Once that's complete, the tree can be traversed to create a list of graph edges (there may be some duplicates) or a co-occurrence matrix.

Answer 2

To solve this problem it is important to consider how you want to represent the Graph. In your sketch you have assigned a weight both to nodes and to edges, but it seems that the edge weight is irrelevant. A good representation might be a pair of the weight and an array of neighbours:

Node(weight: Int, name: String, neighbours: Set of Node)

During the building of the initial undirected graph, you maintain a dictionary of nodes by their name.

For each path in the input, you look up or create all nodes in the dictionary.

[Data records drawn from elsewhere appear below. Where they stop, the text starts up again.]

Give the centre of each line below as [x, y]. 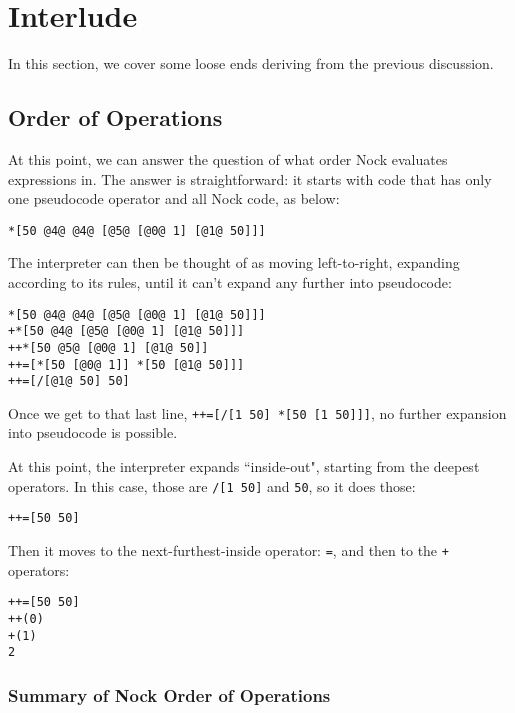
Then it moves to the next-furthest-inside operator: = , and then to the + [228, 549]
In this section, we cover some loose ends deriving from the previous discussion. [251, 63]
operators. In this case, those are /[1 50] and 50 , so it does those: [212, 485]
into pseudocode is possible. [93, 432]
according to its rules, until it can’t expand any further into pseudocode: [230, 281]
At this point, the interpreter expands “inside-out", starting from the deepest [244, 466]
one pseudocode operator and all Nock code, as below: [174, 198]
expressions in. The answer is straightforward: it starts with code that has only [250, 178]
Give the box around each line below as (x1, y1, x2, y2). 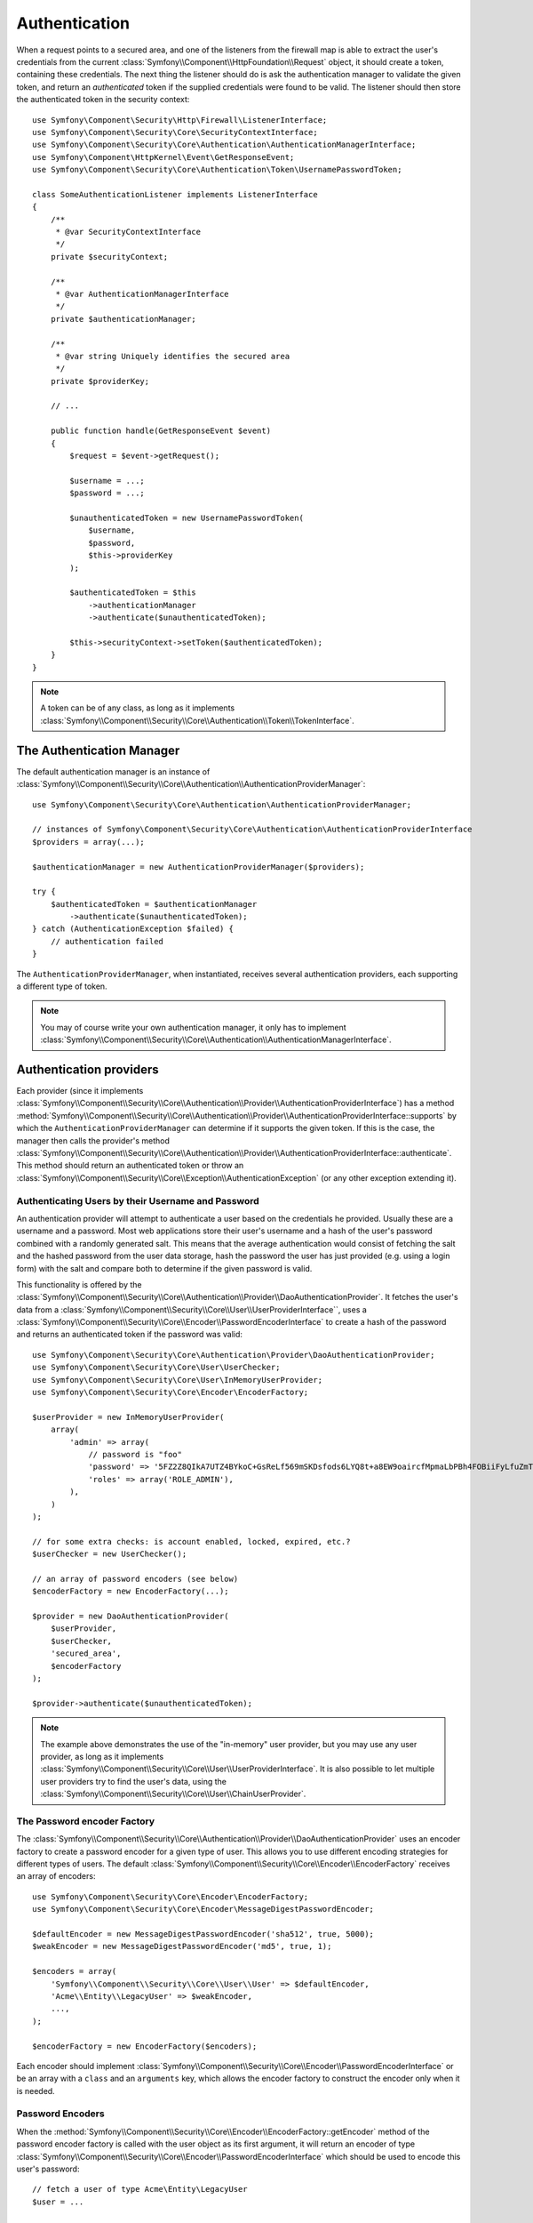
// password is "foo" (88, 1449, 182, 1459)
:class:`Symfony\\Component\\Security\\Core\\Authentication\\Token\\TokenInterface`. (40, 715, 354, 726)
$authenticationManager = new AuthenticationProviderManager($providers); (32, 862, 365, 871)
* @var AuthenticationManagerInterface (55, 289, 230, 299)
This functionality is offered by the (16, 1279, 142, 1289)
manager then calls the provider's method (16, 1135, 171, 1146)
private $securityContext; (50, 252, 169, 261)
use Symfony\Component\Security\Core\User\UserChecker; (32, 1362, 281, 1373)
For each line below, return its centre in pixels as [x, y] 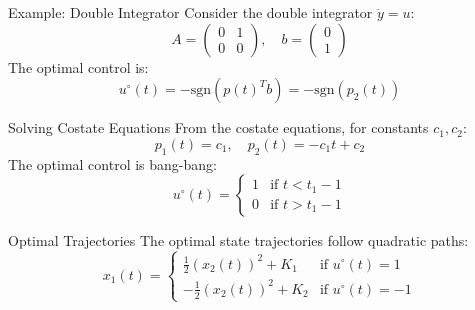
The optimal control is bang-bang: [112, 163]
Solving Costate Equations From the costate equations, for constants [218, 127]
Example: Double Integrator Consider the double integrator [190, 12]
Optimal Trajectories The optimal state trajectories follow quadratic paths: [238, 240]
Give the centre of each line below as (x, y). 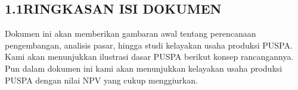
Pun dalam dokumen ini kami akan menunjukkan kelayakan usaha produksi (144, 68)
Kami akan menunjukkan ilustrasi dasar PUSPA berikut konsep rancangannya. (149, 57)
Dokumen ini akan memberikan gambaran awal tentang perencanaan (131, 33)
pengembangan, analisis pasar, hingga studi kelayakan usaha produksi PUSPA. (149, 45)
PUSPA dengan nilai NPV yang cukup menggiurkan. (101, 80)
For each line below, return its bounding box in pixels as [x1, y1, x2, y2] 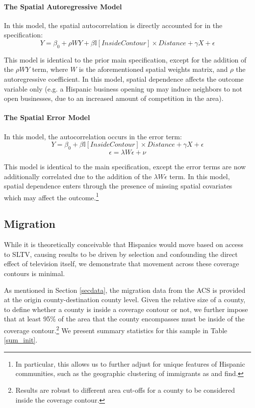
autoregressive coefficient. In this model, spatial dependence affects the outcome [4, 73, 244, 84]
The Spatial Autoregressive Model [4, 1, 122, 11]
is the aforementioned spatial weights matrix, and [79, 64, 228, 74]
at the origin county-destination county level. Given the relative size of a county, [4, 294, 246, 305]
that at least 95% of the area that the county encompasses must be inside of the [4, 314, 245, 324]
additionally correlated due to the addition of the [4, 171, 152, 181]
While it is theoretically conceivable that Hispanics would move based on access [4, 239, 244, 250]
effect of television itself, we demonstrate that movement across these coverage [4, 258, 239, 269]
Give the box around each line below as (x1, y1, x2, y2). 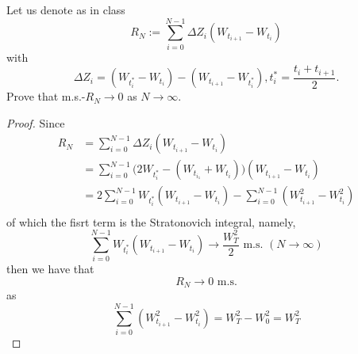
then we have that (6, 261, 94, 277)
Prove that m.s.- (6, 88, 86, 105)
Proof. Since (6, 114, 65, 131)
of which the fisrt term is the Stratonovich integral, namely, (6, 213, 296, 230)
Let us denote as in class (6, 2, 125, 17)
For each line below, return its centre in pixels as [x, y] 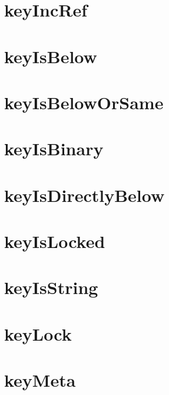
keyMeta [40, 380]
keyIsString [51, 287]
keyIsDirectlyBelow [84, 195]
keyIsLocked [55, 241]
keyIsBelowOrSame [84, 102]
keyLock [38, 333]
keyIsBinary [54, 148]
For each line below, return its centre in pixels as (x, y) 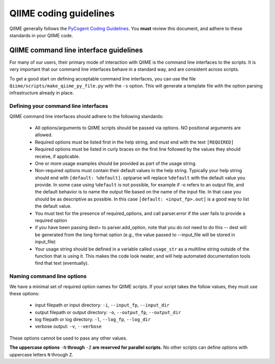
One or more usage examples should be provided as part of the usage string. (116, 163)
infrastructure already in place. (42, 93)
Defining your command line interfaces (59, 106)
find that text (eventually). (62, 263)
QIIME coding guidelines (62, 13)
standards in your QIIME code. (41, 35)
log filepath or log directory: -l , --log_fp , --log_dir (93, 319)
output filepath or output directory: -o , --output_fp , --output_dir (108, 312)
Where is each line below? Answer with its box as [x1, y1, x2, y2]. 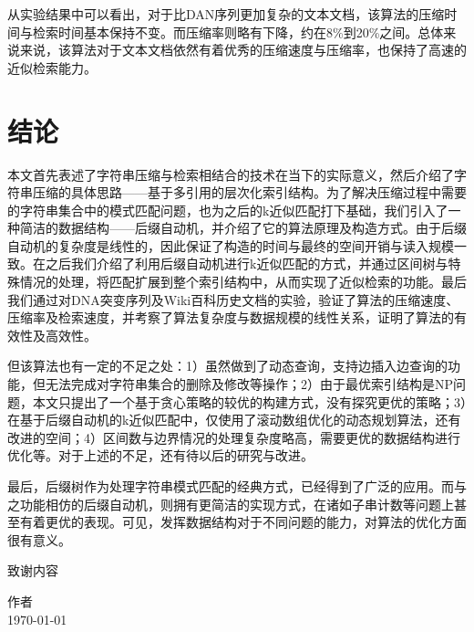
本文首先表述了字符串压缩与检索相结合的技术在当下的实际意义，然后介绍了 [7, 164, 454, 184]
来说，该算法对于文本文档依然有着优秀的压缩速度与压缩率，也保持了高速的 [19, 40, 467, 59]
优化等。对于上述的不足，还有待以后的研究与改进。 [7, 446, 314, 465]
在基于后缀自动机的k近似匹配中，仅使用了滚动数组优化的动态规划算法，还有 [7, 410, 461, 429]
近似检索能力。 [7, 58, 97, 77]
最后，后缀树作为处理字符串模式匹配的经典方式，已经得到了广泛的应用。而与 [7, 477, 467, 495]
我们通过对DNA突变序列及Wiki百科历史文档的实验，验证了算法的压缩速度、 [7, 290, 459, 309]
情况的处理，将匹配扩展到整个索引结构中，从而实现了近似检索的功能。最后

You then increment the weight of all nodes, and connect the nodes on each pair of the graph to each other:

var nodes = path.split("-").map(s => dict.lookupOrCreate(s));
// increment the weight
for var node <- nodes { node.weight++ }
// add the connections
for var i <- (1 upto nodes.length) {
  nodes[i  ].neighbours.add(nodes[i-1]);
  nodes[i-1].neighbours.add(nodes[i  ]):
}

We now have an undirected, unconnected graph with weighted nodes:

2   6   3   1   2   1
b ↔ a ↔ c ↔ e   d ↔ f
     ↖_____↗

It is now that you will want to remove cycles. Your example contains the subgraph

  e 1        I.  a6 → e1 → c3     ↗ e1
 / \    ==>                     a6     III.
a 6 |        II. a6 → c3 → e1     ↘ c3
 `- c 3

As you can see, there are three possibilites to eliminate this cycle while starting from a. The 3rd possibility is the easiest to implement.

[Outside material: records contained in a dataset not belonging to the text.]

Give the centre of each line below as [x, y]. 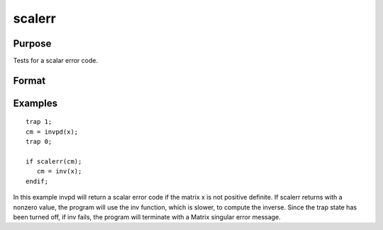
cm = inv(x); [59, 171]
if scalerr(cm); [54, 162]
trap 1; [39, 122]
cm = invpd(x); [52, 132]
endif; [37, 181]
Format [29, 80]
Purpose [32, 44]
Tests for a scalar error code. [56, 61]
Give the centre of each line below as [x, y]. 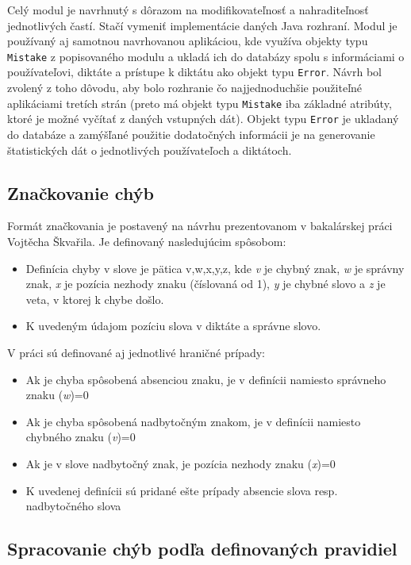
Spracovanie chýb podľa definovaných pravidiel [202, 549]
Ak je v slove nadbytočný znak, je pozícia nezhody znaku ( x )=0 [181, 463]
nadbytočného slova [73, 506]
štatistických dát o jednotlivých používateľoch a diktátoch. [150, 150]
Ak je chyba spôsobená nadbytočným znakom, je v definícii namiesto [193, 421]
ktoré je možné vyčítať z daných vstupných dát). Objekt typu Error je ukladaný [203, 119]
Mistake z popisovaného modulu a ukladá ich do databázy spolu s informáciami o [206, 56]
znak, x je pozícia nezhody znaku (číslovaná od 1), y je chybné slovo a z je [205, 284]
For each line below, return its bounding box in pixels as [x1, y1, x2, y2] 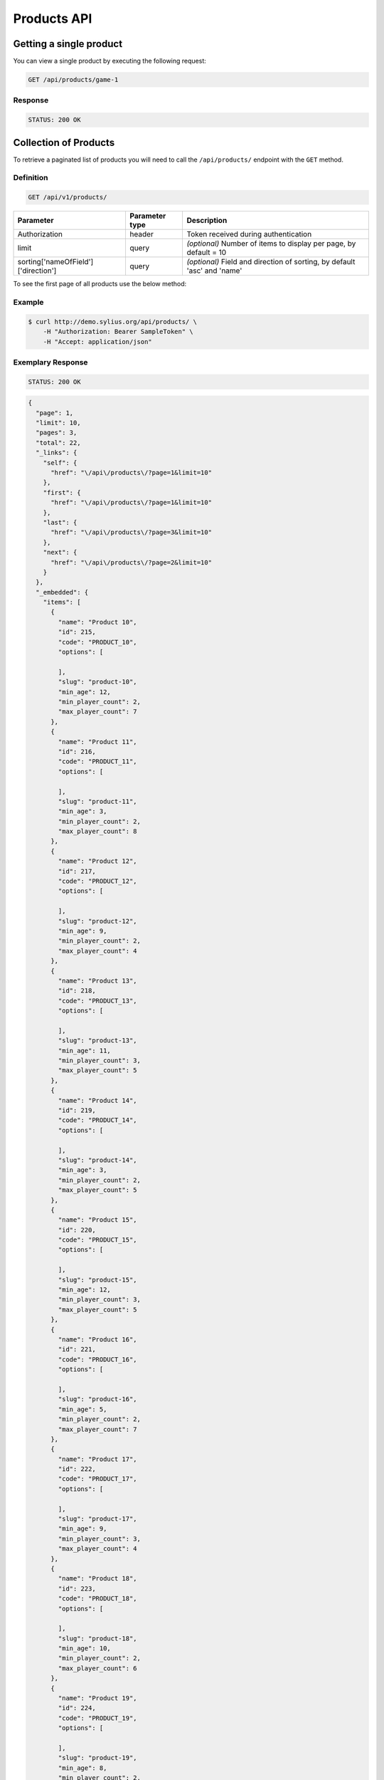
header [129, 229, 154, 239]
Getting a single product [13, 38, 123, 50]
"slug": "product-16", [58, 1396, 138, 1403]
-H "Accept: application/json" [43, 337, 152, 345]
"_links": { [36, 449, 78, 457]
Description [186, 216, 228, 226]
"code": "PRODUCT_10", [58, 638, 138, 646]
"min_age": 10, [58, 1645, 112, 1653]
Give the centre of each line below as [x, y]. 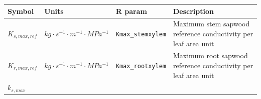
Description [194, 11]
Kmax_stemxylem [141, 34]
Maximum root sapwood [211, 55]
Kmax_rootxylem [141, 66]
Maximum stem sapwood [212, 24]
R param [131, 11]
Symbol [21, 11]
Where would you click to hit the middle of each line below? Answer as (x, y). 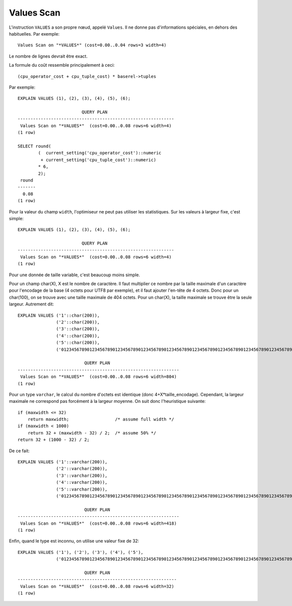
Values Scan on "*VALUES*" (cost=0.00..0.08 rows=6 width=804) (99, 377)
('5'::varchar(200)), (82, 489)
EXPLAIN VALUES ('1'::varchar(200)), (63, 462)
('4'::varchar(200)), (82, 483)
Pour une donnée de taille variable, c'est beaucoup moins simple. (74, 275)
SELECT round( (34, 146)
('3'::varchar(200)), (82, 475)
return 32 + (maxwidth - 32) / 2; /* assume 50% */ (92, 433)

If you want one of the other orders, you'll have to do more expensive reachability tests: For each two child nodes, skip (but not mark as seen) one of those child nodes if it is reachable by the other without using a path that uses the current node.

Next, we want to get the node with the highest weight. This is a simple sort.

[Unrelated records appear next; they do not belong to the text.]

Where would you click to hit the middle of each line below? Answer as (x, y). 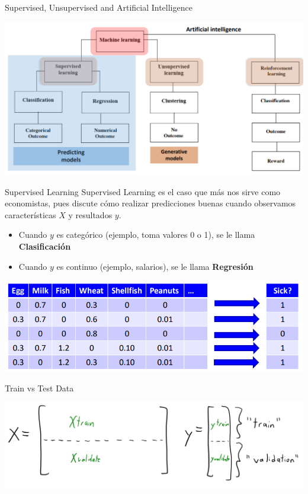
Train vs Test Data (39, 388)
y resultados (90, 214)
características (31, 214)
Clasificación (45, 246)
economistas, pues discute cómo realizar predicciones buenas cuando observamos (150, 203)
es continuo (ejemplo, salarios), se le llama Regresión (155, 266)
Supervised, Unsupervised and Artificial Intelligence (99, 7)
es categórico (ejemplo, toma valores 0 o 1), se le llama (156, 235)
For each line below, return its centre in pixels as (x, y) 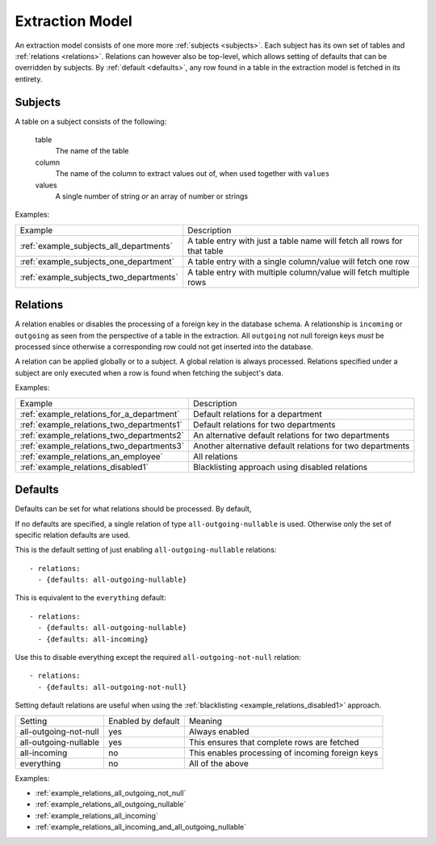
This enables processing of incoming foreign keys (283, 753)
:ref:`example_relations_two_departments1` (101, 424)
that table (205, 250)
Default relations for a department (258, 414)
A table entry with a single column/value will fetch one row (298, 261)
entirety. (29, 79)
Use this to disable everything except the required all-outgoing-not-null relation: (158, 658)
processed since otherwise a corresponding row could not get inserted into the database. (164, 347)
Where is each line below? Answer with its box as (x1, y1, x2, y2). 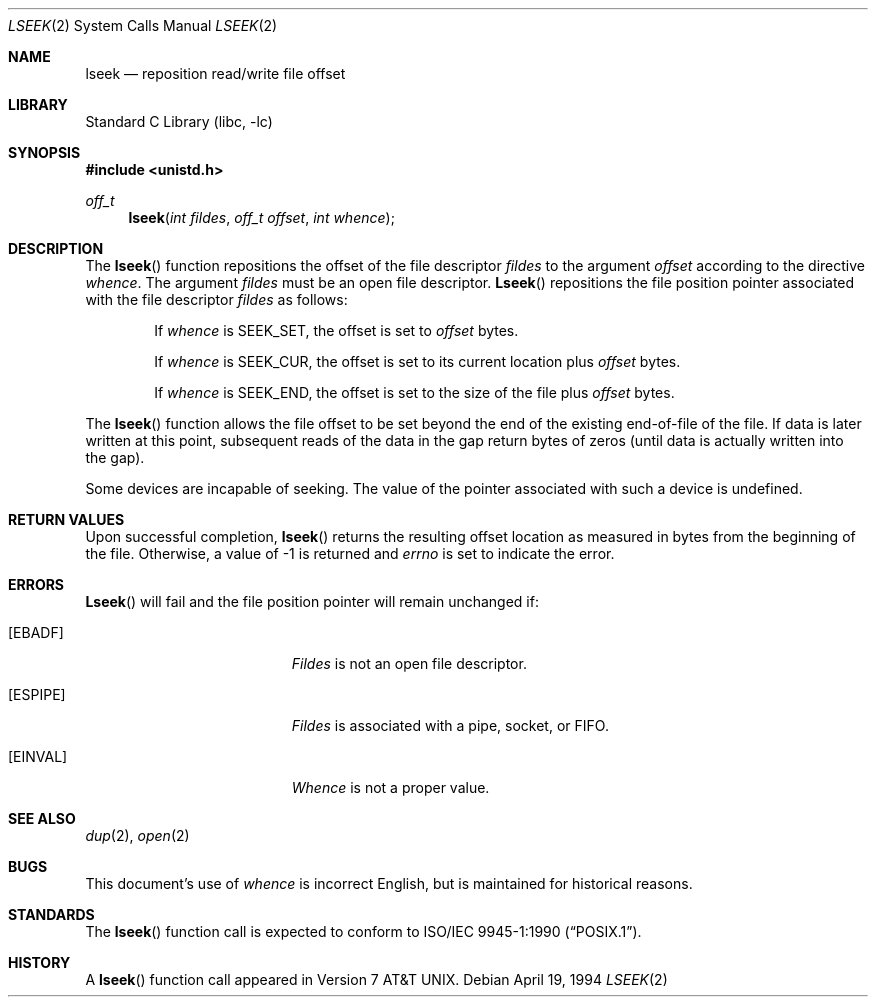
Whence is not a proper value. (291, 779, 490, 796)
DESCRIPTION (8, 240, 104, 257)
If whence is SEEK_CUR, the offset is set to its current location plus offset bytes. (154, 353, 681, 370)
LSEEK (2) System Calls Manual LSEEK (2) (8, 17, 278, 34)
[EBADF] (8, 624, 64, 641)
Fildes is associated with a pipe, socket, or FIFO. (291, 717, 609, 734)
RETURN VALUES (8, 511, 125, 528)
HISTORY (8, 954, 71, 971)

var [..., highest] = dict.values.sortBy(n => n.weight);

Now, we traverse the whole graph starting from that node and build the DAG. We can either build a completely new graph (preferable) or remove the current node from the neighbour set. If this set then contains any nodes that were already visited during DAG buidling, a cycle was detected (which we break by skipping that node). Subgraphs that are not reachable will be forgotten, this would eliminate the d-e part. We can work around of this by deleting any nodes from the dictionary, and creating DAGs until the dict is empty. This would create a forest.

var forest = collect until dict.isEmpty {
  var [..., highest] = dict.values.sortBy(n => n.weight);

  def recurse(node: Node): DagNode {
    // remove current node from dict
    dict.delete(node.name);

    // remove seen childs – eliminates cycles
    var childs = node.neighbours.filter(c => dict.contains(c.name));
    // mark all new childs as seen
    for var child <- childs { dict.delete(child.name) }

    // return the DAG subgraph (here: tree) and recurse into each child
    return DagNode(weight: node.weight,
                   name:   node.name,
                   childs: childs.map(c => recurse(c)));
  }

  yield recurse(highest);
}

This should create the forest

  _a_    d
 / | \   |
b  c  e  f

Answer 3

There's a family of data mining algorithms called decision tree analysis or decision tree learning. The Wikipedia page explains how it is used to create a graph that represents a given data set. Once the algorithm creates the model, it can be used to predict missing characteristics of new data points.